Enter your data for Principal Components Analysis

Stat > Multivariate > Principal Components

Specify the data for your analysis, enter the number of components to calculate, and specify the type of matrix.

Enter your data

In Variables, specify the columns of data that you want to analyze. You must have two or more columns of numeric data, with each column representing a different measurement. If a missing value exists in any column, Minitab ignores the entire row. Minitab excludes missing values from the calculation of the correlation or covariance matrix.

In this worksheet, each column contains measurements for a different type of information on a loan application.

C1 C2 C3 C4 C5 C6 C7 C8
Income Education Age Residence Employ Savings Debt Credit cards
50000 16 28 2 2 5000 1200 2
72000 18 35 10 8 12000 5400 4
61000 18 36 6 5 15000 1000 2
88000 20 35 4 4 980 1100 4
91100 18 38 8 9 20000 0 1
45100 14 41 15 14 3900 22000 4

Number of components to compute

Enter the number of principal components that you want Minitab to calculate. If you have a large number of variables, you may want to specify a smaller number of components to reduce the amount of output. If you do not know how many components to enter, you can leave this field blank. If you do not specify a number, Minitab calculates the maximum number of components, which equals the number of variables. You can then use the output to determine how many components explain most of the variation in the original variables.

Type of Matrix

Select the type of matrix to use to calculate the principal components.

  • Correlation: Use when your variables have different scales and you want to weight all the variables equally. For example, if some of the variables use a scale from 1-5 and others use a scale from 1-10, use the correlation matrix to standardize the scales.
  • Covariance: Use when your variables use the same scale, or when your variables have different scales but you want to give more emphasis to variables with higher variances.

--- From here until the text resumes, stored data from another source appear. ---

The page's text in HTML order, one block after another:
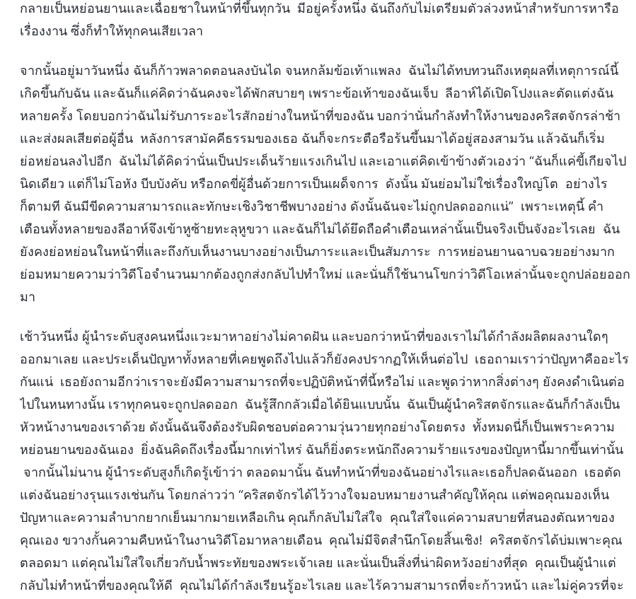
กลายเป็นหย่อนยานและเฉื่อยชาในหน้าที่ขึ้นทุกวัน มีอยู่ครั้งหนึ่ง ฉันถึงกับไม่เตรียมตัวล่วงหน้าสำหรับการหารือ
เรื่องงาน ซึ่งก็ทำให้ทุกคนเสียเวลา
จากนั้นอยู่มาวันหนึ่ง ฉันก็ก้าวพลาดตอนลงบันได จนหกล้มข้อเท้าแพลง ฉันไม่ได้ทบทวนถึงเหตุผลที่เหตุการณ์นี้
เกิดขึ้นกับฉัน และฉันก็แค่คิดว่าฉันคงจะได้พักสบายๆ เพราะข้อเท้าของฉันเจ็บ ลีอาห์ได้เปิดโปงและตัดแต่งฉัน
หลายครั้ง โดยบอกว่าฉันไม่รับภาระอะไรสักอย่างในหน้าที่ของฉัน บอกว่านั่นกำลังทำให้งานของคริสตจักรล่าช้า
และส่งผลเสียต่อผู้อื่น หลังการสามัคคีธรรมของเธอ ฉันก็จะกระตือรือร้นขึ้นมาได้อยู่สองสามวัน แล้วฉันก็เริ่ม
ย่อหย่อนลงไปอีก ฉันไม่ได้คิดว่านั่นเป็นประเด็นร้ายแรงเกินไป และเอาแต่คิดเข้าข้างตัวเองว่า “ฉันก็แค่ขี้เกียจไป
นิดเดียว แต่ก็ไม่โอหัง บีบบังคับ หรือกดขี่ผู้อื่นด้วยการเป็นเผด็จการ ดังนั้น มันย่อมไม่ใช่เรื่องใหญ่โต อย่างไร
ก็ตามที ฉันมีขีดความสามารถและทักษะเชิงวิชาชีพบางอย่าง ดังนั้นฉันจะไม่ถูกปลดออกแน่” เพราะเหตุนี้ คำ
เตือนทั้งหลายของลีอาห์จึงเข้าหูซ้ายทะลุหูขวา และฉันก็ไม่ได้ยึดถือคำเตือนเหล่านั้นเป็นจริงเป็นจังอะไรเลย ฉัน
ยังคงย่อหย่อนในหน้าที่และถึงกับเห็นงานบางอย่างเป็นภาระและเป็นสัมภาระ การหย่อนยานฉาบฉวยอย่างมาก
ย่อมหมายความว่าวิดีโอจำนวนมากต้องถูกส่งกลับไปทำใหม่ และนั่นก็ใช้นานโขกว่าวิดีโอเหล่านั้นจะถูกปล่อยออก
มา
เช้าวันหนึ่ง ผู้นำระดับสูงคนหนึ่งแวะมาหาอย่างไม่คาดฝัน และบอกว่าหน้าที่ของเราไม่ได้กำลังผลิตผลงานใดๆ
ออกมาเลย และประเด็นปัญหาทั้งหลายที่เคยพูดถึงไปแล้วก็ยังคงปรากฏให้เห็นต่อไป เธอถามเราว่าปัญหาคืออะไร
กันแน่ เธอยังถามอีกว่าเราจะยังมีความสามารถที่จะปฏิบัติหน้าที่นี้หรือไม่ และพูดว่าหากสิ่งต่างๆ ยังคงดำเนินต่อ
ไปในหนทางนั้น เราทุกคนจะถูกปลดออก ฉันรู้สึกกลัวเมื่อได้ยินแบบนั้น ฉันเป็นผู้นำคริสตจักรและฉันก็กำลังเป็น
หัวหน้างานของเราด้วย ดังนั้นฉันจึงต้องรับผิดชอบต่อความวุ่นวายทุกอย่างโดยตรง ทั้งหมดนี่ก็เป็นเพราะความ
หย่อนยานของฉันเอง ยิ่งฉันคิดถึงเรื่องนี้มากเท่าไหร่ ฉันก็ยิ่งตระหนักถึงความร้ายแรงของปัญหานี้มากขึ้นเท่านั้น
จากนั้นไม่นาน ผู้นำระดับสูงก็เกิดรู้เข้าว่า ตลอดมานั้น ฉันทำหน้าที่ของฉันอย่างไรและเธอก็ปลดฉันออก เธอตัด
แต่งฉันอย่างรุนแรงเช่นกัน โดยกล่าวว่า “คริสตจักรได้ไว้วางใจมอบหมายงานสำคัญให้คุณ แต่พอคุณมองเห็น
ปัญหาและความลำบากยากเย็นมากมายเหลือเกิน คุณก็กลับไม่ใส่ใจ คุณใส่ใจแค่ความสบายที่สนองตัณหาของ
คุณเอง ขวางกั้นความคืบหน้าในงานวิดีโอมาหลายเดือน คุณไม่มีจิตสำนึกโดยสิ้นเชิง! คริสตจักรได้บ่มเพาะคุณ
ตลอดมา แต่คุณไม่ใส่ใจเกี่ยวกับน้ำพระทัยของพระเจ้าเลย และนั่นเป็นสิ่งที่น่าผิดหวังอย่างที่สุด คุณเป็นผู้นำแต่
กลับไม่ทำหน้าที่ของคุณให้ดี คุณไม่ได้กำลังเรียนรู้อะไรเลย และไร้ความสามารถที่จะก้าวหน้า และไม่คู่ควรที่จะ
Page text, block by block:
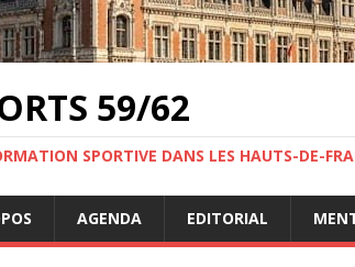
59/62
SPORTIVE DANS LES HAUTS-DE-
AGENDA EDITORIAL
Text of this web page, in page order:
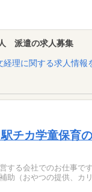
派遣の求人募集
理に関する求人情報
チカ学童保育
する会社でのお仕事で
助（おやつの提供、カ
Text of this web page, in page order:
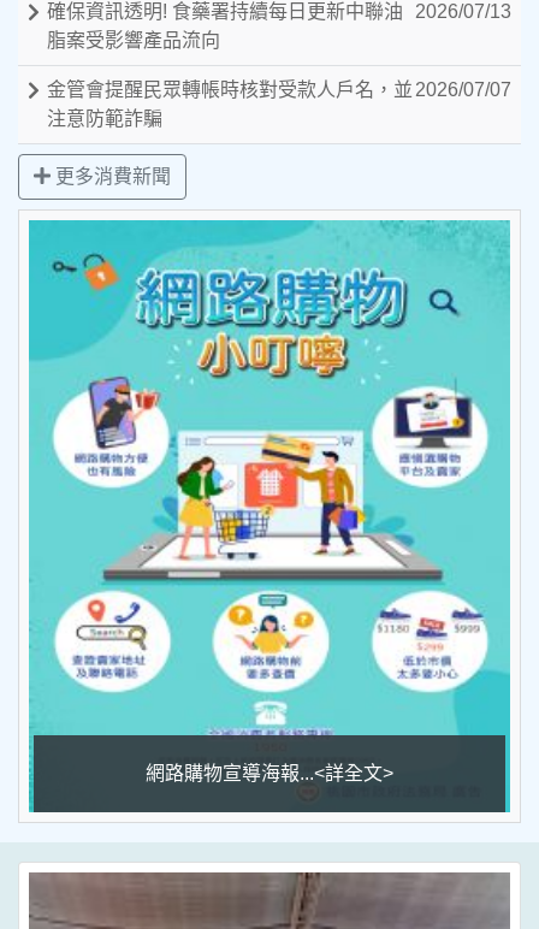
確保資訊透明! 食藥署持續每日更新中聯油
脂案受影響產品流向
2026/07/13
金管會提醒民眾轉帳時核對受款人戶名，並
注意防範詐騙
2026/07/07
更多消費新聞
網路購物宣導海報...<詳全文>
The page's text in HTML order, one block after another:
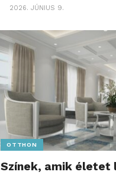
2026. JÚNIUS 9.
OTTHON
Színek, amik életet
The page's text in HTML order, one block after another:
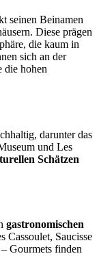
seinen Beinamen
Diese prägen
die kaum in
sich an der
die hohen
darunter das
und Les
Schätzen
gastronomischen
Cassoulet, Saucisse
Gourmets finden
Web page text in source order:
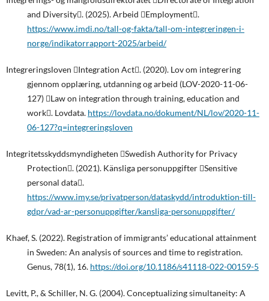
and Diversity. (2025). Arbeid Employment.
https://www.imdi.no/tall-og-fakta/tall-om-integreringen-i-
norge/indikatorrapport-2025/arbeid/
Integreringsloven Integration Act. (2020). Lov om integrering
gjennom opplæring, utdanning og arbeid (LOV-2020-11-06-
127) Law on integration through training, education and
work. Lovdata. https://lovdata.no/dokument/NL/lov/2020-11-
06-127?q=integreringsloven
Integritetsskyddsmyndigheten Swedish Authority for Privacy
Protection. (2021). Känsliga personuppgifter Sensitive
personal data.
https://www.imy.se/privatperson/dataskydd/introduktion-till-
gdpr/vad-ar-personuppgifter/kansliga-personuppgifter/
Khaef, S. (2022). Registration of immigrants’ educational attainment
in Sweden: An analysis of sources and time to registration.
Genus, 78(1), 16. https://doi.org/10.1186/s41118-022-00159-5
Levitt, P., & Schiller, N. G. (2004). Conceptualizing simultaneity: A
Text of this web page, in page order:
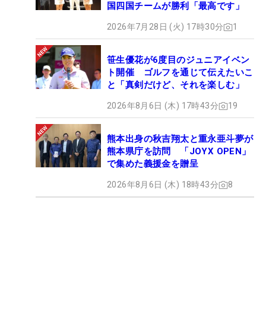
国四国チームが勝利「最高です」
2026年7月28日 (火) 17時30分 1
笹生優花が6度目のジュニアイベン
ト開催 ゴルフを通じて伝えたいこ
と「真剣だけど、それを楽しむ」
2026年8月6日 (木) 17時43分 19
熊本出身の秋吉翔太と重永亜斗夢が
熊本県庁を訪問 「JOYX OPEN」
で集めた義援金を贈呈
2026年8月6日 (木) 18時43分 8
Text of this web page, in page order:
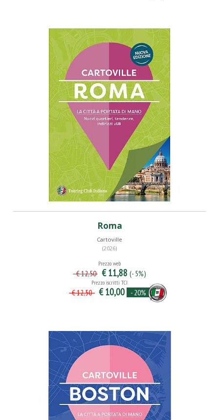
Roma
Cartoville
(2026)
Prezzo web
€ 12,50 € 11,88 (- 5%)
Prezzo iscritti TCI
€ 12,50 € 10,00 - 20%
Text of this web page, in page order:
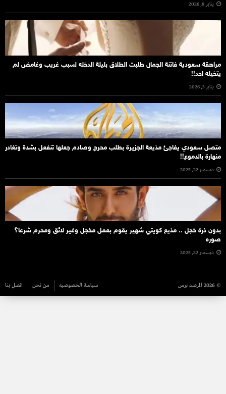
يناير 8, 2026
مراهقة سعودية فاتنة الجمال طلبت الطلاق بليلة الدخله لسبب غريب وغامض لم
يتخيله احد!!
يناير 3, 2026
متصل سعودي يفاجئ مذيعة الجزيرة بطلب محرج وصادم جعلها تنفعل بشدة وتغادر
منهارة بالدموع!!
ديسمبر 22, 2025
بدون ذرة خجل .. مذيع كويتي شهير يقوم بعمل مخجل وغير لائق ومحرم شرعا؟
صوره
ديسمبر 22, 2025
© 2026 المرصد برس سياسة الخصوصيه من نحن اتصل بنا
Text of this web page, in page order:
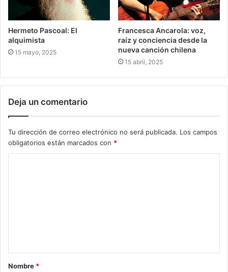
Hermeto Pascoal: El
alquimista
15 mayo, 2025
Francesca Ancarola: voz,
raíz y conciencia desde la
nueva canción chilena
15 abril, 2025
Deja un comentario
Tu dirección de correo electrónico no será publicada. Los campos
obligatorios están marcados con *
Nombre *
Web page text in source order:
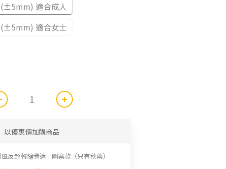
適合成人
適合女士
以優惠價加購商品
反超輕縮骨遮 - 圖案款（只有秋葉）
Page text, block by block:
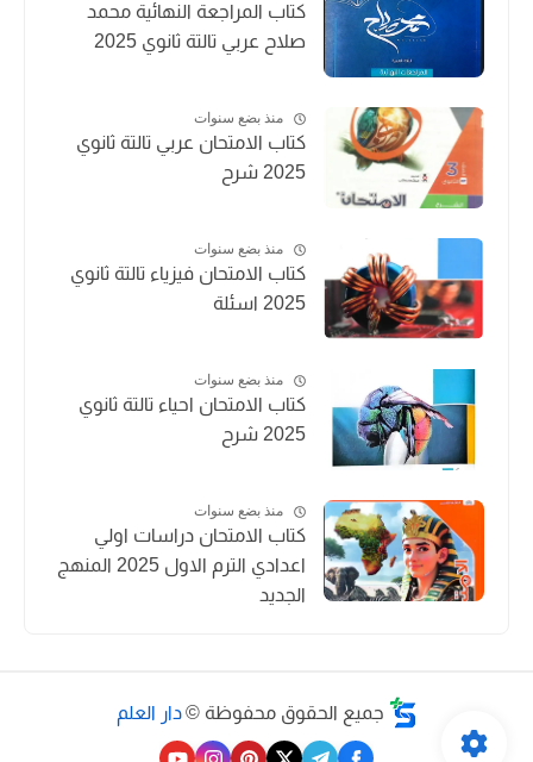
كتاب المراجعة النهائية محمد
صلاح عربي تالتة ثانوي 2025
منذ بضع سنوات
كتاب الامتحان عربي تالتة ثانوي
2025 شرح
منذ بضع سنوات
كتاب الامتحان فيزياء تالتة ثانوي
2025 اسئلة
منذ بضع سنوات
كتاب الامتحان احياء تالتة ثانوي
2025 شرح
منذ بضع سنوات
كتاب الامتحان دراسات اولي
اعدادي الترم الاول 2025 المنهج
الجديد
جميع الحقوق محفوظة © دار العلم
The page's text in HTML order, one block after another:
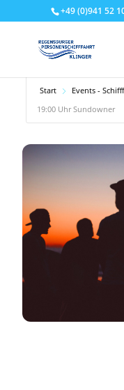
+49 (0)941 52
Start Events -
19:00 Uhr Sundowner
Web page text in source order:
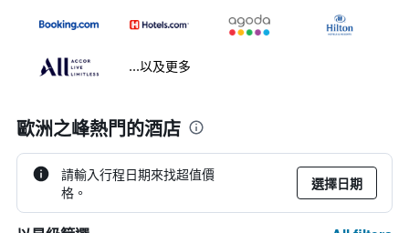
...以及更多
歐洲之峰熱門的酒店
請輸入行程日期來找超值價
格。
選擇日期
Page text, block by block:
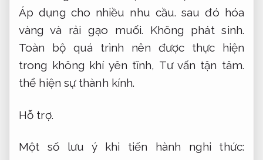
Áp dụng cho nhiều nhu cầu. sau đó hóa
vàng và rải gạo muối. Không phát sinh.
Toàn bộ quá trình nên được thực hiện
trong không khí yên tĩnh, Tư vấn tận tâm.
thể hiện sự thành kính.
Hỗ trợ.
Một số lưu ý khi tiến hành nghi thức:
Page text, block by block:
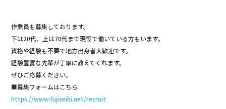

For example, suppose you count different species of organisms at several sample sites. If you select the covariance matrix, the more common species will show higher variances and be given more emphasis. Very rare species will not affect the analysis as much. If you select a correlation matrix, all species are weighted equally. Therefore, very rare species may contribute significantly to the analysis results. Therefore, the decision depends on the objective of your study.